Based on the theory of elastic carbody vibration, the partial differential equation [18] governing the vibration of the carbody can be written as:

$$EI{\displaystyle \frac{{\partial }^{4}z(x,t)}{\partial x^4}}+\mu I{\displaystyle \frac{{\partial }^{5}z(x,t)}{\partial t\partial x^4}}+\rho A{\displaystyle \frac{{\partial }^{2}z(x,t)}{\partial t^2}}={\displaystyle \sum _{j=1}^2{F}_{sj}}\delta \left(x-x_j\right)+{\displaystyle \sum _{j=3}^4{F}_{ej}}\delta \left(x-x_j\right)$$

(3)

where:

• $E$ is the elastic modulus of the carbody
• $I$ is the moment of inertia of the cross section
• $\mu$ is the internal hysteresis damping coefficient
• $\rho$ is the material density
• $A$ is the cross-sectional area
• $\delta$ is the Dirac function

Usually, the method of separation of variables is applied to solve Equation (3). Assuming the mode function and modal coordinate of the carbody for the i-th mode as $Y_i(x)$ and $q_i(t)$, respectively, if the carbody displacement $z(x,t)$ considers rigid carbody motion modes, then the first-order mode would be the heave mode, corresponding to the mode function:

$$Y_1(x)=1$$

The second-order mode would be the pitch mode, corresponding to the mode function:

$$Y_2(x)=x-L_c/2$$

where:

• L_c is the length of the carbody.

Therefore, the displacement of the carbody in the N-th mode, considering both rigid and elastic motion, can be expressed as:

$$z(x,t)=z_c(t)+(x-L_c/2){\theta }_c(t)+{\displaystyle \sum _{i=3}^n{Y}_i}(x)q_i(t)$$

(4)

where $z_c(t),{\theta }_c(t)$ are the heave and pitch mode displacements of the carbody, respectively.
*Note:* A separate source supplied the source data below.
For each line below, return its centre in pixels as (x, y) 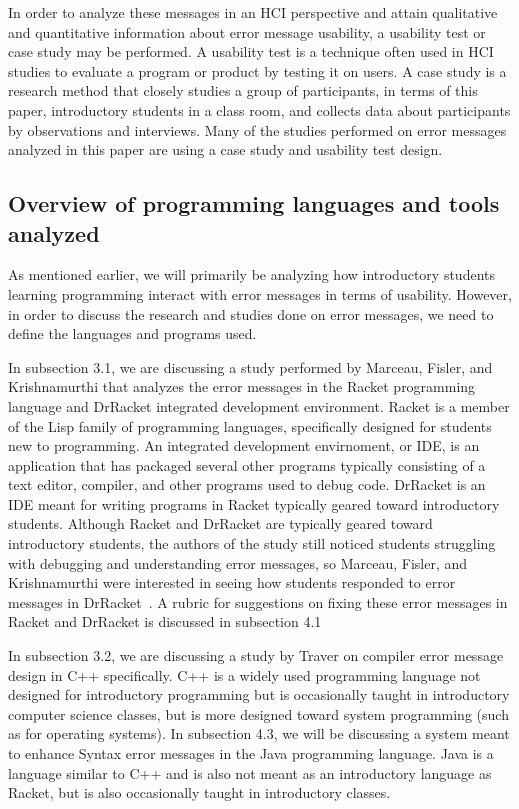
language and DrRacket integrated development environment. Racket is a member (259, 405)
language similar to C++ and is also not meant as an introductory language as (250, 772)
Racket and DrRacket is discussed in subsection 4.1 (165, 621)
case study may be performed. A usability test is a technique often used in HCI (251, 51)
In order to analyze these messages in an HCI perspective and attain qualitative (253, 12)
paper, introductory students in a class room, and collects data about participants (259, 109)
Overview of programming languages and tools (254, 203)
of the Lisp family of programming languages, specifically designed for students (250, 425)
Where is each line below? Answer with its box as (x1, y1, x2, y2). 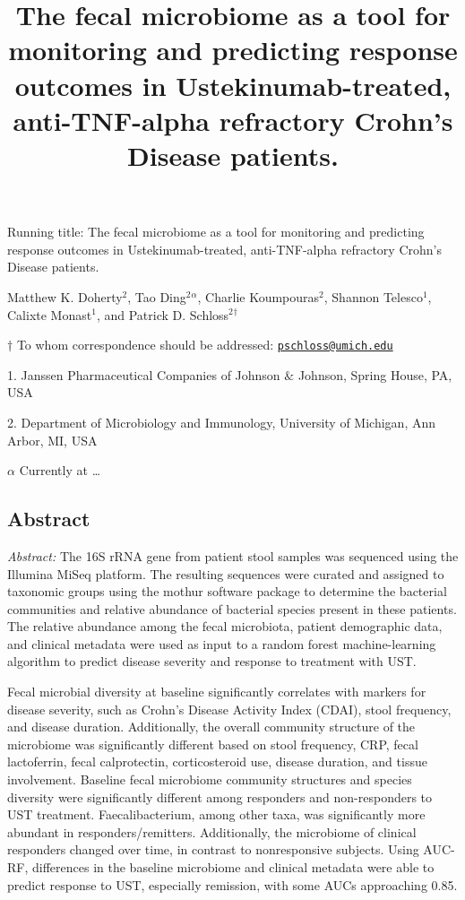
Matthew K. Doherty (7, 287, 123, 306)
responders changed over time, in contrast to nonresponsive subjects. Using (7, 840, 419, 859)
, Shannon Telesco (323, 287, 423, 306)
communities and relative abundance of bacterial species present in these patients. (7, 599, 457, 618)
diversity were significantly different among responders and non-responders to (7, 787, 433, 806)
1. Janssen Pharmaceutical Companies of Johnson (7, 365, 280, 384)
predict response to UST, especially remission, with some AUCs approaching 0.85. (7, 875, 458, 894)
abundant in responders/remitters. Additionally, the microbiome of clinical (7, 822, 417, 841)
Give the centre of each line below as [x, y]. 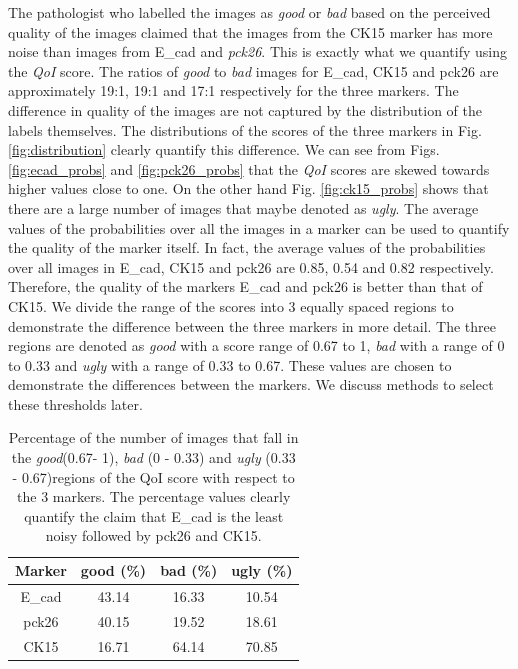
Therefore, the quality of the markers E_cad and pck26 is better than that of [245, 286]
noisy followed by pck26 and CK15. [153, 535]
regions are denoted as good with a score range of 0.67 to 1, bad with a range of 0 [256, 345]
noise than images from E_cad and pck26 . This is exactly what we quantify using [257, 51]
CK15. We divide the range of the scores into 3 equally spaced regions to [231, 305]
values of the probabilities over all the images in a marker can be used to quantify [259, 227]
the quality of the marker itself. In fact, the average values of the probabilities [247, 247]
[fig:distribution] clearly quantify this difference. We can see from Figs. [224, 149]
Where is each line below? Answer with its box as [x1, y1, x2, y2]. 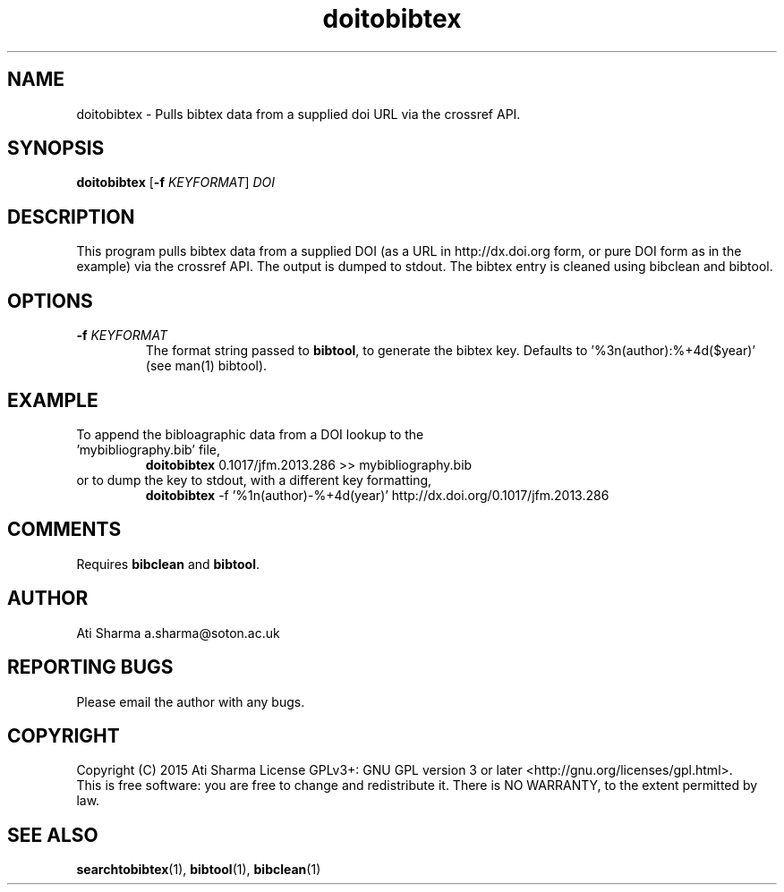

By substituting Equation (4) into Equation (3) and integrating along the length of the carbody while considering the orthogonality of the mode functions and the properties of the Dirac function, the motion equations for each mode of the carbody can be obtained as:

$$\left\{\begin{array}{l}{\ddot{q}}_i(t)+2{\xi }_i{\omega }_i{q}_i(t)={\displaystyle \sum _{j=1}^2\frac{Y_i\left(x_j\right)}{M_c}}{F}_{sj}+{\displaystyle \sum _{j=3}^4\frac{Y_i\left(x_j\right)}{M_c}}{F}_{ej}\\ M_c{\ddot{z}}_c(t)={\displaystyle \sum _{j=1}^2{F}_{sj}}+{\displaystyle \sum _{j=3}^4{F}_{ej}}{I}_c{\ddot{\theta }}_c(t)={\displaystyle \sum _{j=1}^2{F}_{sj}}(x-L_c/2)+{\displaystyle \sum _{j=1}^4{F}_{ej}}(x-L_c/2)\end{array}\right.$$

(5)

where:

• ${\omega }_i$ is the modal frequency of the elastic carbody, $i=3,4,5,\dots ,n$
• ${\xi }_i$ is the structural damping ratio, $i=3,4,5,\dots ,n$
• $M_c$ is the carbody mass
• $I_c$ is the pitch moment of inertia

Similarly, the heave displacement $z_e$ and pitch displacement ${\theta }_e$ of the equipment can be expressed as:

$$\left\{\begin{array}{l}{m}_e{\ddot{z}}_e={\displaystyle \sum _{j=3}^4{F}_{ej}}\\ I_e{\ddot{\theta }}_e={\displaystyle \sum _{j=3}^4{F}_{ej}}\left[x_i-\left(x_3+x_4\right)/2\right]\end{array}\right.$$

(6)

where:

• $m_e$ is the mass of the underfloor equipment
• $I_e$ is the moment of inertia of the underfloor equipment $i=3,4,5,\dots ,n$

It can be seen that the vibration environment of the underfloor equipment is mainly related to factors such as the mass of the underfloor equipment, the installation position of the underfloor equipment, and the stiffness and damping of the elastic connections of the underfloor equipment. Relevant studies have shown that for different underfloor equipment, the larger the equipment mass and the closer it is installed to the middle of the carbody, the more significant the effect of suppressing carbody elastic vibration. However, as the equipment moves farther away from the center of the carbody, its own vibration decreases, providing reference for the subsequent research in this paper.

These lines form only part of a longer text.